A bomber crew approaches its ship for a mission
This crew, once established, will remain as a unit. The men will know one another as few men ever get acquainted, for they will be under fire together. They will play together after a victory. They will plan together and eat and sleep together on missions. And finally there is the chance that they may die together. The ties between members of the bomber team are tighter than those of nearly any organization in the world. There must be respect and liking among the men. One ill-fitting man can throw out the smoothness of operation. Dislike may split a crew. This crew must function like a fine watch. One slow or rusty part could make the whole crew bad—such are the complications of human relationships. Relationships are a part of the final training of the group, the getting acquainted, the working together under conditions which are like those they will find on their deadly missions. And when the crew is established and in working shape, the gunners will think their pilot is the best pilot in the Air Force. The pilot will tell anyone that there is no crew chief like his and he will give examples and prove it. The crew will be a tight unit, a jealous unit. Their feeling will not be loud nor boastful, nor even stated unless one member is criticized, but the feeling will be there.

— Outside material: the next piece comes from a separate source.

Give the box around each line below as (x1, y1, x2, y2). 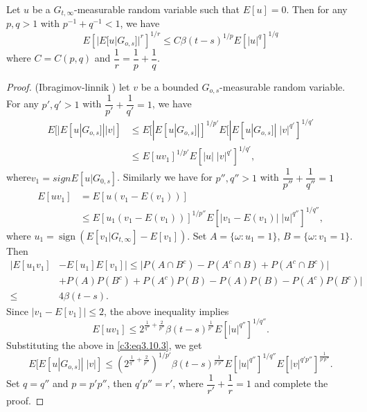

And this fierce, inner loyalty extends to the ships. A bomber crew which uses the Flying Fortress, the B-17E, will feel that there is no ship like it. The crew of the Consolidated B-24 will be just as partial to its ship. This is a curious thing. The ships are about equal in performance and yet each one has its passionate adherents. And individual ships are personalized too, are given names and even unconsciously thought of as persons. No amount of precision, mass production manufacture, can remove the personalities from the ships. No two ships fly quite alike, each one has its personality to be learned in the controls by pilot and copilot and in feel by the rest of the crew. The ship is the center of the bomber crew. They will spend many hours in her. She is a part of the crew too.